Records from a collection
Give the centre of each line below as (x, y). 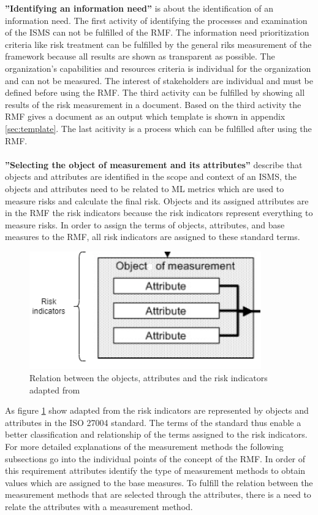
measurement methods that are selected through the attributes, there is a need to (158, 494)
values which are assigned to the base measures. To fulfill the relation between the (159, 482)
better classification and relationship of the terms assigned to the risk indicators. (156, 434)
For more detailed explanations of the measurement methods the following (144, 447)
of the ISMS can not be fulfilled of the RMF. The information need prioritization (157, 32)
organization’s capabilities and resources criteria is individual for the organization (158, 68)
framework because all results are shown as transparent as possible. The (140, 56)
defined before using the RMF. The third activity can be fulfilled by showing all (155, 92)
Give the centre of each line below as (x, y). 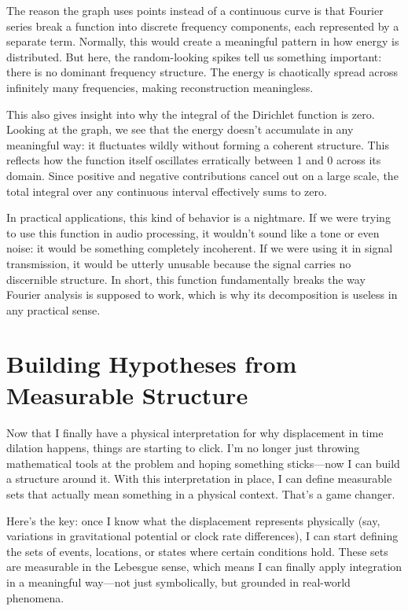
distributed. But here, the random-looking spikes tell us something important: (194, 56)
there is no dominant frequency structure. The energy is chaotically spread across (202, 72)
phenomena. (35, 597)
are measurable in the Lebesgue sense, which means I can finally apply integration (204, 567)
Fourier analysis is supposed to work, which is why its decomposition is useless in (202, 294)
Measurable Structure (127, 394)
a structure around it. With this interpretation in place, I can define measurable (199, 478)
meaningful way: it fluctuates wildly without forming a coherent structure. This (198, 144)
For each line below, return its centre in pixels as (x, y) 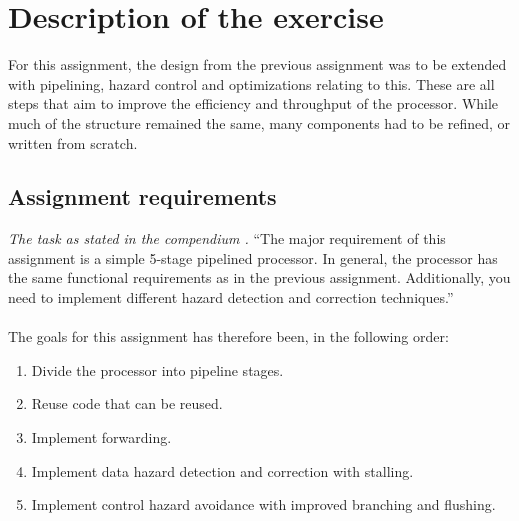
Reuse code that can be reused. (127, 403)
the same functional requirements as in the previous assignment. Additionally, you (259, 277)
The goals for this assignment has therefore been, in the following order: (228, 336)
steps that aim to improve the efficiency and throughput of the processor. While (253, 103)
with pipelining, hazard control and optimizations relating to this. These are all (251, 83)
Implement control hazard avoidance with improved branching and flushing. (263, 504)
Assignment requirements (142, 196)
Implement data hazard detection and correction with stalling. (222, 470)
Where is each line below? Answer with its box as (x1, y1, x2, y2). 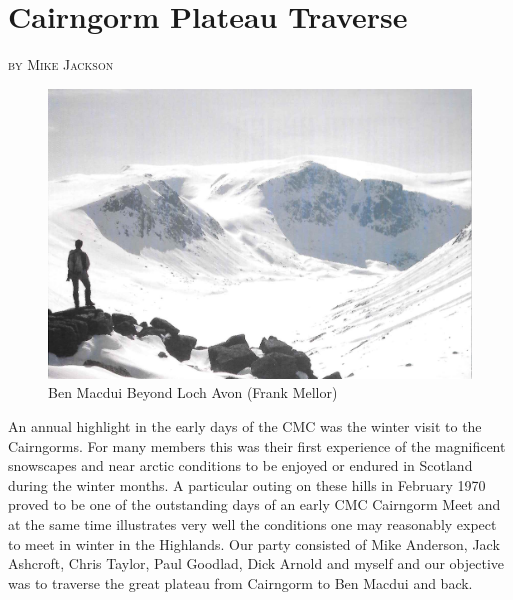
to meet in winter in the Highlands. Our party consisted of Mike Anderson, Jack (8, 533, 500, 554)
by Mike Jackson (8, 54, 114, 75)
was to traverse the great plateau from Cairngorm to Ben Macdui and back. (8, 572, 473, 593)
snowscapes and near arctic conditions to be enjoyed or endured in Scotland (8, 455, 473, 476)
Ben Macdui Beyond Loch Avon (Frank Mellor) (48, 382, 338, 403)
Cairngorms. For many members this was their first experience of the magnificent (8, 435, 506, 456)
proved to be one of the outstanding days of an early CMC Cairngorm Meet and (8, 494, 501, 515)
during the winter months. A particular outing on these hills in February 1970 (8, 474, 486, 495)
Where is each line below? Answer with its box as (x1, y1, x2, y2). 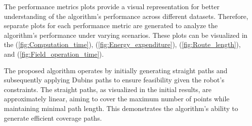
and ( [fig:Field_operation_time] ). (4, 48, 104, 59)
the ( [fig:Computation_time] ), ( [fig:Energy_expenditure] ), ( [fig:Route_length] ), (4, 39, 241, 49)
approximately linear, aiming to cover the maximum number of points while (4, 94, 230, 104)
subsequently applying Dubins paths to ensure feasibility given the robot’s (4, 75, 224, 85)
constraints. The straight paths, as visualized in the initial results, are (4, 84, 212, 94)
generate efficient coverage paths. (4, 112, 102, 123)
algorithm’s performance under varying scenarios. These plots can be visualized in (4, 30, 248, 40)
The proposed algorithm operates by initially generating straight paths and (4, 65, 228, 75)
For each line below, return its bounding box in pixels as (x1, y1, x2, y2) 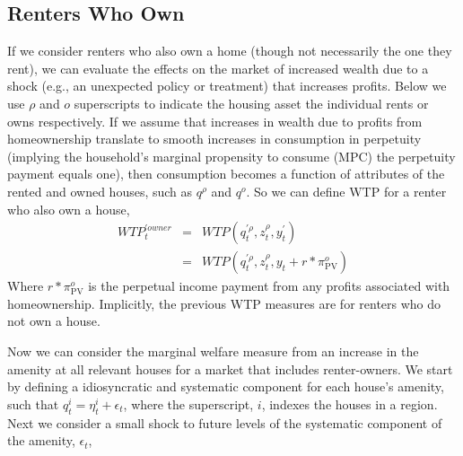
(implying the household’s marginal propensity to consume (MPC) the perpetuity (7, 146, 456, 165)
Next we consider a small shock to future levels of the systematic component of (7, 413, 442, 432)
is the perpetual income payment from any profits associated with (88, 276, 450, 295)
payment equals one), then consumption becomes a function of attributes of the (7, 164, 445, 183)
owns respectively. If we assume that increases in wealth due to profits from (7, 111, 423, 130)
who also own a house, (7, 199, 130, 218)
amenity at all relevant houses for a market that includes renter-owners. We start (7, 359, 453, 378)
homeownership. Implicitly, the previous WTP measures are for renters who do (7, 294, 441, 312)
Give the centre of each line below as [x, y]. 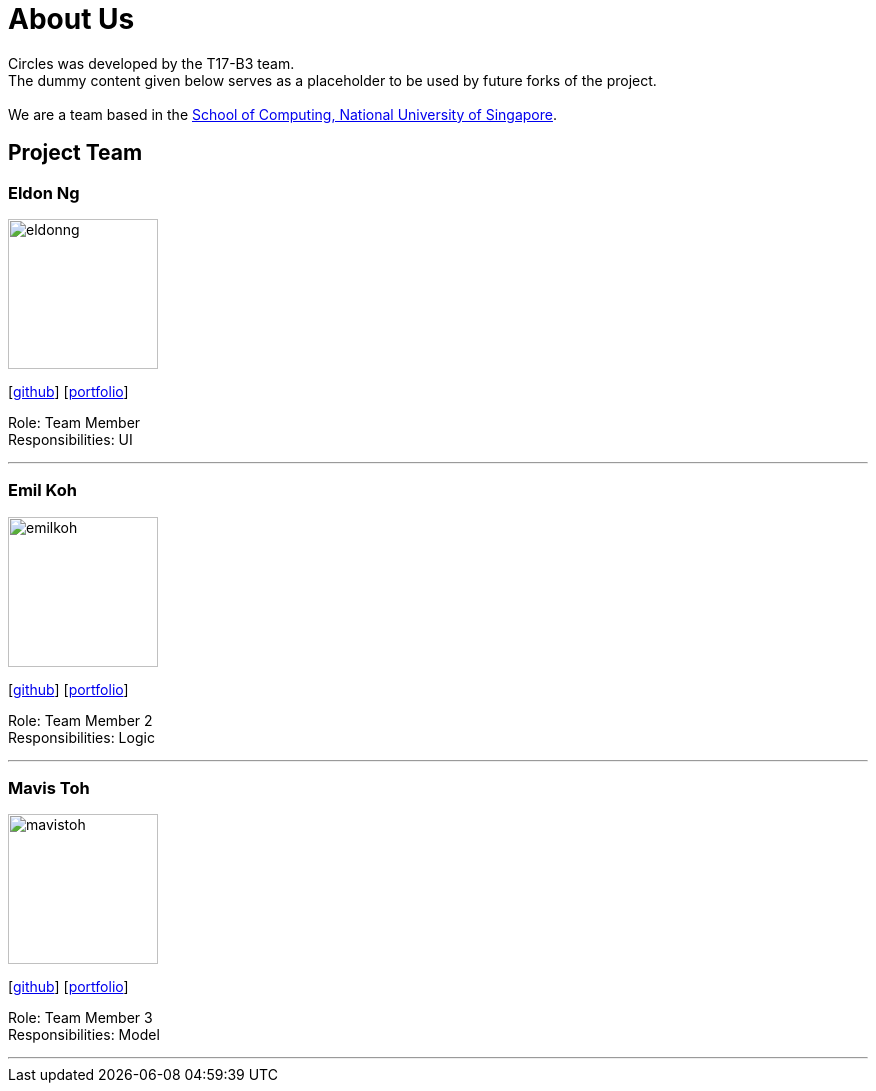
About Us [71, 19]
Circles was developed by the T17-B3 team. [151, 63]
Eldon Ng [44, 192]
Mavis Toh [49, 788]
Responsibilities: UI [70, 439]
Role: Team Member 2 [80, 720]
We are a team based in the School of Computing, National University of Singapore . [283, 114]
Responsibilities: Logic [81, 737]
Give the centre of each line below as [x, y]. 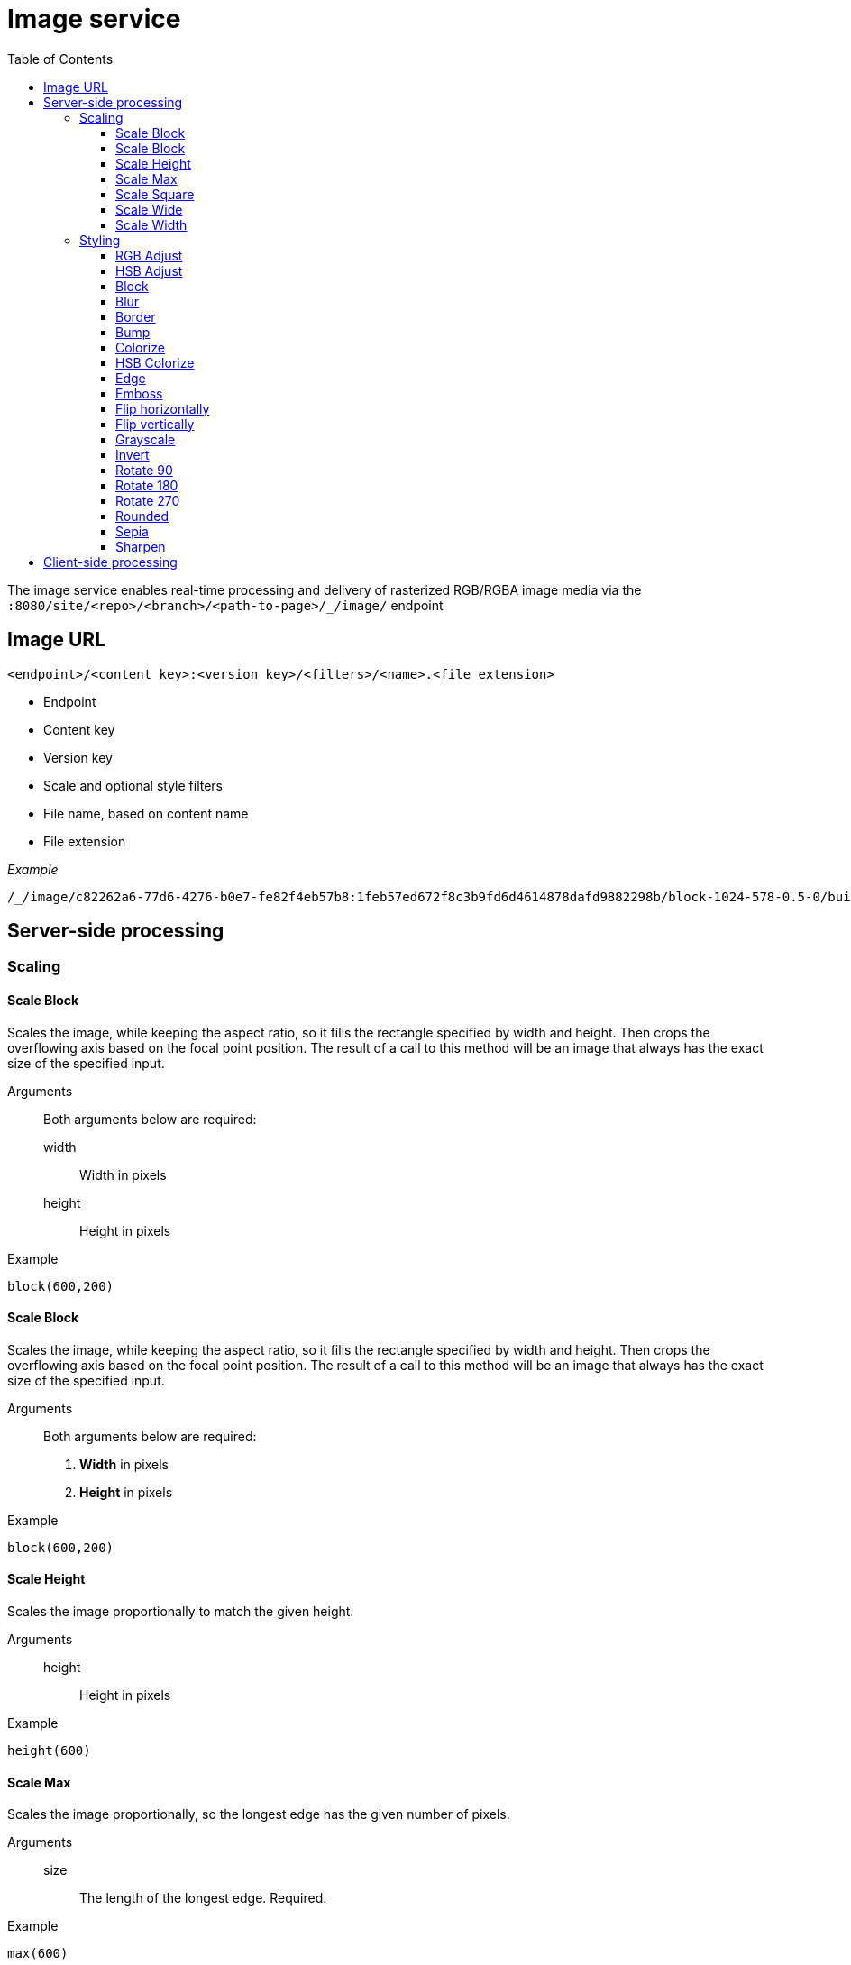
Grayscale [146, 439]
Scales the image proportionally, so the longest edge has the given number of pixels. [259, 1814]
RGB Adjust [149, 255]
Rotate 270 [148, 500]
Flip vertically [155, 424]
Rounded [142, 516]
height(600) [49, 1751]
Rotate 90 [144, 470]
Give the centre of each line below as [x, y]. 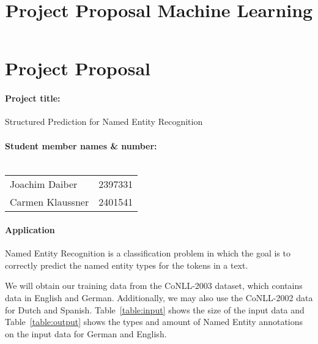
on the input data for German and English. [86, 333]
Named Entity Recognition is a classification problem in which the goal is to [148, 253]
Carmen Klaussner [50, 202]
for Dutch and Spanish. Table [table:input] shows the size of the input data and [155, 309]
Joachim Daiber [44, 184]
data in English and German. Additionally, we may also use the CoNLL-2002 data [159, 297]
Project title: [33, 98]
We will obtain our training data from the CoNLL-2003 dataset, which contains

### Work instruction:
Say how many lines in the data hold the string "Mike", and say nothing else.

### Answer to this task:
2